13

LOU

I MEAN, AFTER EVERYTHING, it’s a fucking piece of paper that makes me take Tabby Cousins’s side. Makes me want to laugh. It’s ridiculous, right?

The map Keegan brought with us the day we went into the woods. The one he said he just printed. He left it with me—I guess he got careless. Then I just so happened to notice the date at the bottom of the page, beside the website name. He printed it back in May.

I ended up giving the map to the police, but maybe it wouldn’t have mattered, because of all the stuff they found on his computer. And Kyla, Keegan’s ex-girlfriend or whatever, had plenty on him. I guess she had been stewing with it the whole time. You know the feeling—what it’s like to pretend something isn’t happening, or didn’t happen, because it’s easier that way.

I’m not even sure what all this means. Tabby was maybe doing something behind Mark’s back with Keegan. But she wasn’t doing anything behind my back with my boyfriend.

Here’s my truth—I just don’t think Tabby killed Mark anymore. I saw her as this threat the whole time, this shadow I was somehow eclipsed by, but it’s like when you look under your bed and realize there aren’t any monsters there after all, just some old socks.
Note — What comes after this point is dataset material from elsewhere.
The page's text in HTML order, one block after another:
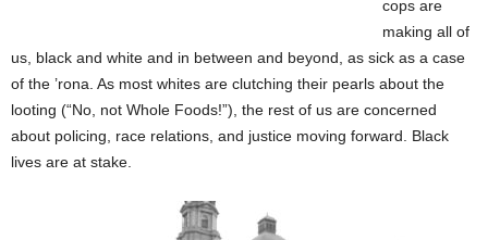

I guess that makes Tabby the old socks. I kind of feel sorry for her, because maybe she really did love Mark, and Keegan did something to him.

In fact, when Tabby gets found not guilty—and I’m pretty sure she will, because I’ve been watching the jury and I’m good at reading people—I might even ask her to hang out sometime. Maybe there really was a redheaded scout in the audience that night, and everything between us has been a huge misunderstanding. I’m willing to give her the benefit of the doubt. I’m just that kind of girl.